El número de víctimas de desplazamiento forzado volvió a batir récord en 2018 al alcanzar los 70,8 millones entre refugiados, solicitantes de asilo y desplazados internos.

De manera global, la cifra de personas que se han visto forzadas a desplazarse se ha duplicado en cuestión de veinte años y en 2018 fueron 2,3 millones de personas más que el año anterior, explicó el alto comisionado de la ONU para los refugiados, Filippo Grandi.

Según los datos más recientes, 37.000 personas fueron obligadas cada día a abandonar sus hogares por conflicto, violencia o violaciones de sus derechos humanos.

La crisis en Venezuela ha acaparado en gran medida la conferencia de prensa que Grandi ofreció con motivo de la publicación del informe anual de la Agencia de Naciones Unidas para los Refugiados (ACNUR), que detalla las últimas tendencias del desplazamiento forzado en el mundo, en la víspera del Día Mundial de los Refugiados, el 20 de junio.

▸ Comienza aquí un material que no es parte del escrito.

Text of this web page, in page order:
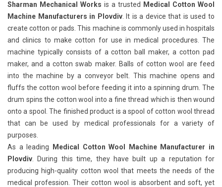
Sharman Mechanical Works is a trusted
Medical Cotton Wool
Machine Manufacturers in Plovdiv. It is a device that is used to
create cotton or pads. This machine is commonly used in hospitals
and clinics to make cotton for use in medical procedures. The
machine typically consists of a cotton ball maker, a cotton pad
maker, and a cotton swab maker. Balls of cotton wool are feed
into the machine by a conveyor belt. This machine opens and
fluffs the cotton wool before feeding it into a spinning drum. The
drum spins the cotton wool into a fine thread which is then wound
onto a spool. The finished product is a spool of cotton wool thread
that can be used by medical professionals for a variety of
purposes.
As a leading
Medical Cotton Wool Machine Manufacturer in
Plovdiv . During this time, they have built up a reputation for
producing high-quality cotton wool that meets the needs of the
medical profession. Their cotton wool is absorbent and soft, yet
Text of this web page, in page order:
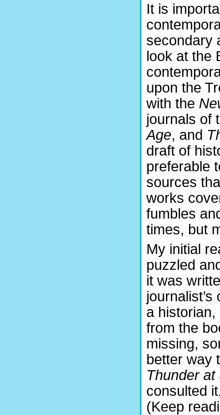
It is
secondary
look at the
upon the
with the
journals of
Age, and
draft of
preferable
sources
works
fumbles
times, but
My initial
puzzled
it was
a
from the
missing,
better way
Thunder at
consulted
(Keep
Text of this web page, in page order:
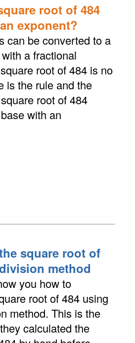
root of 484
exponent?
can be converted to a
a fractional
root of 484 is no
is the rule and the
root of 484
with an
square root of
method
you how to
root of 484 using
method. This is the
calculated the

A ese respecto ha precisado que, si bien una minoría de venezolanos que han abandonado su país ha pedido asilo, la mayoría necesita protección internacional ya que su éxodo se debe a la inseguridad, el miedo a ser blanco de represalias por sus opiniones políticas, a la escasez de alimentos, de medicinas y servicios públicos, o a la imposibilidad de mantenerse a sí mismos y sus familias.

De todas las personas del mundo que han sufrido desplazamiento forzado, la mayoría (41,3 millones) se ha quedado en su propio país.

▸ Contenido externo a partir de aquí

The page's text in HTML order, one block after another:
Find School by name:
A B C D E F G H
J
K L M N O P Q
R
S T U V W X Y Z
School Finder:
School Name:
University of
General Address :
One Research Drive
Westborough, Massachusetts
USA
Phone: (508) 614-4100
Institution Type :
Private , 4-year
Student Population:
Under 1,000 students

Por su parte, los refugiados (aquellos que han cruzado una frontera internacional) totalizaron 25,9 millones en 2018 (500.000 más con respecto a un año antes), mientras que hay 3,5 millones de solicitantes de asilo.

Por cuarto año consecutivo Turquía fue el país que recibió la mayor población de refugiados en el mundo (3,7 millones), seguida por Pakistán, Uganda, Sudán y Alemania.

Otro dato que emerge del informe es que la mitad de los refugiados son niños, lo que desmiente el discurso antimigración que intenta confundir a los refugiados con migrantes con fines económicos.

Grandi criticó además la reciente retórica hostil hacia migrantes y refugiados.

"En Estados Unidos, igual que en Europa y en otras partes del mundo, estamos siendo testigos de una identificación de los refugiados _ pero no solo de los refugiados, también de los migrantes _ con gente que viene a quitarnos el trabajo y amenazar nuestra seguridad, nuestros valores", apunto. "Y quiero decirle al gobierno de Estados Unidos, al presidente, pero también a los líderes de todo el mundo: Esto es perjudicial".